A partir del año 2007, he realizado una serie de entrevistas a los poetas más jóvenes de Honduras; un trabajo inacabado aún, que tiene por objetivo escribir un libro que incluya obra y opinión de los autores de su generación y de las generaciones cercanas que se entrecruzan. Queda mucho por explorar aún. Honduras es un país de grandes poetas, aunque pocos son leídos. Leonel Alvarado, es un magnifico poeta y académico, con una obra reconocida en el exterior, pero poco difundida en Honduras. Publico parte de un cruce de opiniones y preguntas sobre sus dos primeros libros de poesía “Casa vacía” y “El reino de la zarza” una conversación de hace cinco años, que merece ser leída para acercarnos a Leonel Alvarado, uno de los grandes poetas hondureños que este año recibió la segunda mención del Premio Casa de Las Américas por su libro de poesía “Retratos mal hablados”.

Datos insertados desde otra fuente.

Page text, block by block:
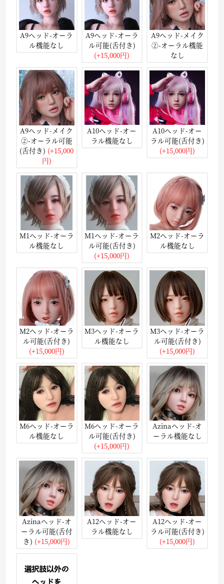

“Casi siempre las ideas son más interesantes que lo que uno acaba escribiendo” 


SALVADOR MADRID: “Casa Vacía” se publicó en 1991, es el poema que abre otros caminos en la poesía actual del país, es un libro que se aleja del canon establecido por el realismo social en varias décadas en nuestra poesía ¿Qué lo llevó a tomar ese riesgo?

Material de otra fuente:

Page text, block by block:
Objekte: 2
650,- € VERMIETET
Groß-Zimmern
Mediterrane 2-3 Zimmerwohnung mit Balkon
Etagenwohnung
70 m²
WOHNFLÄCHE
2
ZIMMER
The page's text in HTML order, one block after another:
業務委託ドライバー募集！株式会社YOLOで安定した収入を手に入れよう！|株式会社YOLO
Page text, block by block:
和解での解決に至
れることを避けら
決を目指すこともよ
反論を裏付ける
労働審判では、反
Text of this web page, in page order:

LEONEL ALVARADO: En ningún momento me planteé el libro como propuesta. Es decir, el libro era un fin en sí mismo, no una toma de posición frente al canon literario nacional. Por lo tanto, no había un afán de ruptura. Por eso confieso que esta relectura que usted me plantea, me sorprende, pues le confiere a este primer libro una importancia generacional que para mí no ha tenido. Como se sabe, en muchos casos, hay libros que salen de tomas de posición, con miras a poner a prueba un discurso, sociopolítico o meramente literario. Mi libro quizá se aleje de esa actitud más por omisión que por intención.

S.M. Usted comenta en una nota al inicio del poema, que fue escrito entre enero de 1988 y noviembre de 1990, y que entre las dos partes del poema hay un pálpito temporal de casi tres años. Es un texto reposado, en sus propias palabras es una “unidad sobre el vacío”.

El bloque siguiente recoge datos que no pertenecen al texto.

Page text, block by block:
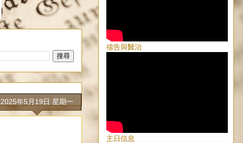
2025年5月19日 星期一
禱告與醫治
主日信息

L.A. Esto tiene que ver con la pregunta anterior, pues lo que sí hay de premeditado en el libro —si es que todavía me acuerdo, porque ya nos vamos acercando a los 20 años— es la intención de escribir un poema orgánico, un solo poema que mantuviera su unidad sin menoscabar la independencia de sus partes. Esto era, al menos, lo que me interesaba lograr, y todavía no sé si el poema y yo salimos bien librados. Lo que sí pude pasar en claro fue esta idea del poema unitario, que después intenté poner a prueba en “El reino de la zarza”. Aquí hay que admitir que casi siempre las ideas resultan más interesantes, al menos en la cabeza de uno, que el producto final. Por otra parte, el libro era una forma de enfrentarme a una pérdida personal.

S.M. ¿Qué tan deudor es “Casa vacía” de la poesía oriental?

L.A. Completamente. Se trata de una deuda definitiva que todavía tiene su saldo sin pagar y que a veces reconozco en cosas posteriores. Después de todo, lo que hay en la concisión de la poesía oriental es una brevedad prolongada, algo así como la exageración del miligramo, como dice un maestro mexicano.

S.M. Hay un apego a la técnica y a los elementos formales ¿Qué tan importante es para usted esa aspiración?

L.A. Aquí volvemos a la desdicha de la intención, es decir, a esa gran idea que se tiene antes de escribir, pero que no siempre resulta como se quería. En este caso se trata del querer evitar el desperdicio. Es decir, no desperdiciar ni siquiera una línea y volver a cada palabra hasta que ya no se pueda más. Pero, sí, como usted dice, es una aspiración, tanto en la poesía breve como en los poemas largos; estos últimos, como diría Barthes, deben gozar de la misma economía que las pirámides de Egipto.

S.M. Siguiendo un verso del poema: “hay temas obligados/ hasta en poesía” quisiera preguntarle ¿cómo fue recibido el libro? Hay en mi interrogante dos historias que la motivan: muchos poetas de generaciones anteriores no comparten esa poética, pero entre las generaciones jóvenes, es un libro respetado del que he escuchado muy buenos comentarios.

L.A. El libro fue recibido como casi todo libro es recibido entre nosotros, es decir, no fue recibido. ¿Por qué tenía que ser diferente? Aquí me apresuro a decir que sí fue recibido por los amigos, esos compañeros necesarios, y es aquí donde entra el prólogo de Fausto Maradiaga. Ese texto siempre me pareció una extensión de las conversaciones que los dos manteníamos por esos días, las que no sólo tenían que ver con el libro, sino con preocupaciones y obsesiones compartidas; el diálogo era tanto con el texto como con su autor. Obviamente, en ese entonces yo no podía darme cuenta de lo valioso que este trajinar de ideas sería para mí. Tampoco podía vislumbrar que ese primer libro sería prácticamente rescatado por otra generación de escritores. 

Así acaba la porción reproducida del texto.